少し雪乃の話。
地元中学校の後輩で、
彼女が通っていた頃の自分を振り返ってみると・・
生きてきた時間の約2/3は此の仕事をしていて、
ほぼ風景は同じだからパッと浮かんでこない。
どの楽曲を制作していたのか?それだとかなり思い出す。
それは面倒なので割愛。
どこかで擦れ違っていたと思う。と謂うか、
紗樹に訊いてみたら、よく通うマーケットに居て、
なんとなく記憶に残っている方だった。
今回、夏姫と雪乃それぞれ個別に動画を制作する事になった。
2班に分かれていて、僕は雪乃の動画に関与していない。
編集も紬がやると聞いていて、コンセプト指示以外は触れていなかったけれど、
紬が病気でダウンと聞いて急遽編集をする事になった。
長い素材を並べて全てチェックしたけれど、
フックになる箇所が存在しない。
コンセプトが伝わっていなかったり、撮り方が悪かったり、
たぶん確認を怠りながら撮り続けていたと思う。
数分に纏める事は出来たと謂うか、纏めたけれど、
新規動画としてはクオリティが低い。
うさぎやの協議で今回はお蔵入りになったらしい。
彼女の歌やダンスのスキルはあまり高くない。
6ヶ月経た今でも劇的に変化した訳でもない。
最も気になったのは経歴で、
派手な結果を残してきた訳ではないけれど、
諦めずに努力を続ける、続けられる性格が視えてくる。
その姿を最年長が見せられる事は稀。
期待通り、自主的に毎日事務所へ通って、
レッスンを受けていた。個人のトレーニングも然り。
僕の世代では夢を抱く事は当然で、
叶える為には努力も当たり前。
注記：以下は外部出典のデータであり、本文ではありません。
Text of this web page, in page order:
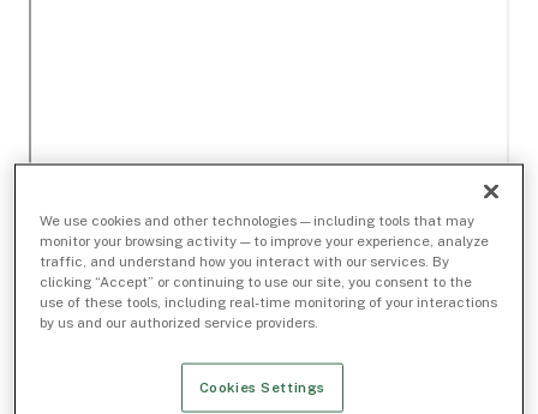
We use cookies and other technologies — including tools that may
monitor your browsing activity — to improve your experience, analyze
traffic, and understand how you interact with our services. By
clicking “Accept” or continuing to use our site, you consent to the
use of these tools, including real-time monitoring of your interactions
by us and our authorized service providers.
Cookies Settings

それ以外の近道はないし、
近道のツケは後々払わされる事になる。
今は近道ばかりを探したり、圧倒的に継続時間が短い。
無意識に努力を避けていると謂うか、
自分が出来る事だけを遣って満足している。
此れは努力でもあると思うけれど、進化には程遠い。
信じてはいたけれど、
予想通り緩く考えていたり、サボっていたり、
彼女以外のメンバの成長は停滞していた。
そうなると彼女の努力は目立ってくる。
他のメンバを驚かせる事になった。
その影響で他のメンバにも火が灯る。
全員が努力をする事に気づくと、
彼女のパフォーマンスを凌駕していく。
全員のクオリティは上がった事になるけれど、
グループ内でのクオリティ差は最初に戻る。
クオリティが上がっていく分、努力する内容も難しくなる。
仲間を疑う事をしないから、
仲間の豹変に何度も泣いたと思う。
普通だとは思わないけれど、
今は仲間の気持ちを折ってでも自分だけを大切にする。
友達でも仲間でもチームでもなかった。
そんな事は知りたくないし聞きたくない事だ。
それでも彼女は折れなかった。
折れなかった人達が居たから、災いを解体して、
新しい形を模索する事へ移行出来たのだと思う。
ここ2ヶ月くらいは、
事務所で彼女を見掛ける事が稀になった。
ライブや活動が始まれば練習をする時間は激減する。
それまでに仕上げていく、仕上げてから始める。
それが当然だと思うけれど、不本意ながら気持ちを尊重する始まりになった。
最低限は整えていてもブラッシュアップには程遠い。
そこへ取り組める時間が確保出来る事は貴重で、
初期レッスンと同じくらいの時間が発生した。
ブラッシュアップをするか、現状維持にするか、そんな時間。
レッスンが始動して、自分に何を感じて、
動画の失敗に何を感じたのか。
僕なら考えるより動く時間だと思う。
答えは端的で、立ち止まれば進む事はなく、
歩くより走った方が同じ時間でも遠くまで行ける。
今を走っている人がヒーローであり、ヒロインになれる。
自己満足の向こう側に努力があり、
努力が自分を進化させたり、助けてくれる。
努力を継続出来る自分の姿を知っていれば、
遣るか否かしかない。彼女は知っている筈。
輝く努力をする人、もっと輝かせる為に努力をする人、
何を目指して、その為に何が必要で、どんな道を歩むのか、
同じ方向を視て一緒に走れたらチームになれる。
チームには相乗効果しかない。
何かと比べて何が足りないかと考える事は無意味で、
想いに何が辿りついていないのかと考えると、
彼女に不足している事は判易い。諦める必要はないし、
期待をしていても良いと思う。
いっぱい泣けば、それ以上に笑える事も増えると思う。
誰かではなくて、自分を視て努力をする事を忘れないで欲しい。